I'm trying to find the min and the max or a particular combination of two matrices. Let's say I have a matrix a with shape (10000, 800) and a matrix b with shape (150, 800). I now want to broadcast each row of a onto b, then perform component-wise multiplication (the Hadamard product) and subsequently find the overal min and max value.

The idiomatic code that I came up with is:

pub fn min_max_component_wise(
    a: &ndarray::Array2<f32>,
    b: &ndarray::Array2<f32>,
) -> Option<(f32, f32)> {
    let (mut min, mut max) = (f32::MAX, f32::MIN);
    for row in a.axis_iter(ndarray::Axis(0)) {
        ndarray::Zip::from(b)
            .and_broadcast(row)
            .apply(|w, s| {
                let val = w * s;
                min = val.min(min);
                max = val.max(max);
            });
        }
    Some((min, max))
}

This, however, is quite slow.
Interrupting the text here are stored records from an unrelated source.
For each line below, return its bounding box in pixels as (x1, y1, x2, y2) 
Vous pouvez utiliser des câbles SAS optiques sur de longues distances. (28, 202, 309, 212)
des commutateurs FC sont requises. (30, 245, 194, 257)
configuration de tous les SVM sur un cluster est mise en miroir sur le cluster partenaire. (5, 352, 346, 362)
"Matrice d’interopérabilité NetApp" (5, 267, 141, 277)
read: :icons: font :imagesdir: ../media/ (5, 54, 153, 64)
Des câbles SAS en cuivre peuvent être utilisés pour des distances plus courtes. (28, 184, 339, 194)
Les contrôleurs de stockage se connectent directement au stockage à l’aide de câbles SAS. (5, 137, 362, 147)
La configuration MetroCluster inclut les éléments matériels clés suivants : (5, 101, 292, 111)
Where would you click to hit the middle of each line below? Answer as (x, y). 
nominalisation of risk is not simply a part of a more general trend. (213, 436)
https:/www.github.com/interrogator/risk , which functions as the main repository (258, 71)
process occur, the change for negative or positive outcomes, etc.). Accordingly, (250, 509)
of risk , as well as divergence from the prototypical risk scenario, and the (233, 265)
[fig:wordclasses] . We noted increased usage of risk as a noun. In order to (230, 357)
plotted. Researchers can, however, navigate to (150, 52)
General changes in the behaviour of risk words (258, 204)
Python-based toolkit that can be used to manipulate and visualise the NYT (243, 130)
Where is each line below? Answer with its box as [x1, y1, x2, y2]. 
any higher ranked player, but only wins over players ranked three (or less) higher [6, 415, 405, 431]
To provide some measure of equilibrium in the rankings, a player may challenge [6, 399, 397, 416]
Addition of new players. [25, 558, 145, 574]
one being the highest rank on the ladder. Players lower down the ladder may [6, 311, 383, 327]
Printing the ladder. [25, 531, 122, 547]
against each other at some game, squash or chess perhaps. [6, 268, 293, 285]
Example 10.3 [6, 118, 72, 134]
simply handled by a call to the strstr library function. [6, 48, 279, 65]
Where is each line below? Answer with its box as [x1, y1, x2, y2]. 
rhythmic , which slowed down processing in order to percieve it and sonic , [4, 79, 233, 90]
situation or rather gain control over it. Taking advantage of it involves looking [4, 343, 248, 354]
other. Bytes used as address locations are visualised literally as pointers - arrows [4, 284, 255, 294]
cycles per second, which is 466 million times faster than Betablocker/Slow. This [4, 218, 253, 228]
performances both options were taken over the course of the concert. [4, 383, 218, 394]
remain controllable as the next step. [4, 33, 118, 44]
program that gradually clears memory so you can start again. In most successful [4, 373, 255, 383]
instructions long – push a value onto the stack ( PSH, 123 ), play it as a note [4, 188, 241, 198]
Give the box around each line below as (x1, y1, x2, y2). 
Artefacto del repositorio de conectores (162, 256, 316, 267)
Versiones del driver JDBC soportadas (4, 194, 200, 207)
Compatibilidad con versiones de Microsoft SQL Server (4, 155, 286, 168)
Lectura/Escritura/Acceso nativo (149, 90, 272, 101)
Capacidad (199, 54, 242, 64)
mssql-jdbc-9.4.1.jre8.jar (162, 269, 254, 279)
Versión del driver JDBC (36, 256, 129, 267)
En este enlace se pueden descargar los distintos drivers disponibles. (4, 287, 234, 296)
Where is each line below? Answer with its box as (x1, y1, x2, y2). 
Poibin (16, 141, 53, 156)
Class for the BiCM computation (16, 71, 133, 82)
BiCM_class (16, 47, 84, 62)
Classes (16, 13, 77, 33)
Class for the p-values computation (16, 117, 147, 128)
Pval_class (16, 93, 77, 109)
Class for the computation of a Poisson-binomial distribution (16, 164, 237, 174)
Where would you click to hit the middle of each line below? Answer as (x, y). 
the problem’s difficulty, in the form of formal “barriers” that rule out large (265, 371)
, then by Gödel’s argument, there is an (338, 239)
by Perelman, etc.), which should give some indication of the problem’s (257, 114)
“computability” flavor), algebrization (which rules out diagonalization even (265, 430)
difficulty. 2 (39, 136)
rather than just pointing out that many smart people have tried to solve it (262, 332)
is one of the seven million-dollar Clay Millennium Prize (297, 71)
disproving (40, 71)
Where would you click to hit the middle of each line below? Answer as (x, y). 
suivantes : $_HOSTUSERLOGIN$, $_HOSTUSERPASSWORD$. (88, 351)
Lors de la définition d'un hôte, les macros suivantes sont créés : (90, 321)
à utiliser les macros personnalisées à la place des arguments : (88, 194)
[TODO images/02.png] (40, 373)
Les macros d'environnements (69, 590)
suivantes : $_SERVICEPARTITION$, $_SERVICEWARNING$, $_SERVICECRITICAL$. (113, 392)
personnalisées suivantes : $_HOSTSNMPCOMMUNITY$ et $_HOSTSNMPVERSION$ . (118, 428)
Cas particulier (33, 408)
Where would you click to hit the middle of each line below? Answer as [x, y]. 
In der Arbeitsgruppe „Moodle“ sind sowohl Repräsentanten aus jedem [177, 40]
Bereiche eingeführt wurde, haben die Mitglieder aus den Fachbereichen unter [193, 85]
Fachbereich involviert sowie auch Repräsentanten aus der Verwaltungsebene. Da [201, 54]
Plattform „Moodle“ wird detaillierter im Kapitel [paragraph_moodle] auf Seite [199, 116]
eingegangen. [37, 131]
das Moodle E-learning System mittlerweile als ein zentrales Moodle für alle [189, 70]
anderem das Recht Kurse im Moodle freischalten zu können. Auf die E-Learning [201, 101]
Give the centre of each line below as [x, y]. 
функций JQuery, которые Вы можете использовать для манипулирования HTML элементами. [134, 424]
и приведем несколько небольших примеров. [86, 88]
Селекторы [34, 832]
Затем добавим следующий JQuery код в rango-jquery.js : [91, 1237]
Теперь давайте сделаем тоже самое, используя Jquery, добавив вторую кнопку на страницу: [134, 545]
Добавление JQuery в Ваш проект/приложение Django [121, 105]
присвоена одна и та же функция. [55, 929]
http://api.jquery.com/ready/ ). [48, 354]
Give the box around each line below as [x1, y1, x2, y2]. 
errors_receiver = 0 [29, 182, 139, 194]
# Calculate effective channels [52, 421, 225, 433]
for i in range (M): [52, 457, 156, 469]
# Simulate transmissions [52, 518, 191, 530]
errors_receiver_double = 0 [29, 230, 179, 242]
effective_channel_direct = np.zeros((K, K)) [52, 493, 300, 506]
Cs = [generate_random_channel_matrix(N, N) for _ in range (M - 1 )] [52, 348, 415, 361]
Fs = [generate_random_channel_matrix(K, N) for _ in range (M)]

To speed it up, I resorted to directly indexing into the second array. This already made it quite a bit faster:

pub fn min_max_component_wise(
    a: &ndarray::Array2<f32>,
    b: &ndarray::Array2<f32>,
) -> Option<(f32, f32)> {
    let (mut min, mut max) = (f32::MAX, f32::MIN);
    for ((_, c), &sample) in a.indexed_iter() {
        for w in 0..b.shape()[0] {
            let val = sample * b[[w, c]];
            if val < min {
                min = val;
            }
            if val > max {
                max = val;
            }
        }
    }
    Some((min, max))
}

Do you see any other opportunities to make this run faster? I'm using the following set of of benchmarks to test this:

use criterion::{criterion_group, criterion_main, Criterion};
use ndarray::Array;
use ndarray_rand::rand_distr::Uniform;
use ndarray_rand::RandomExt;

fn custom_criterion() -> Criterion {
    Criterion::default().sample_size(20)
}

fn bench_component_wise_small(c: &mut Criterion) {
    let s = Array::random((1000, 64), Uniform::new(0., 10.));
    let w = Array::random((32, 64), Uniform::new(0., 10.));
    c.bench_function("min_max_component_wise_small", |b| {
        b.iter(|| min_max_component_wise(&s, &w))
    });
}

fn bench_component_wise_large(c: &mut Criterion) {
    let s = Array::random((1000, 784), Uniform::new(0., 10.));
    let w = Array::random((144, 784), Uniform::new(0., 10.));
    c.bench_function("min_max_component_wise_large", |b| {
        b.iter(|| min_max_component_wise(&s, &w))
    });
}

criterion_group! {
    name = benches;
    config = custom_criterion();
    targets = bench_component_wise_small, bench_component_wise_large,
}

criterion_main!(benches);

Thank you very much in advance!

2 Likes

Would it be correct to reformulate the problem like this?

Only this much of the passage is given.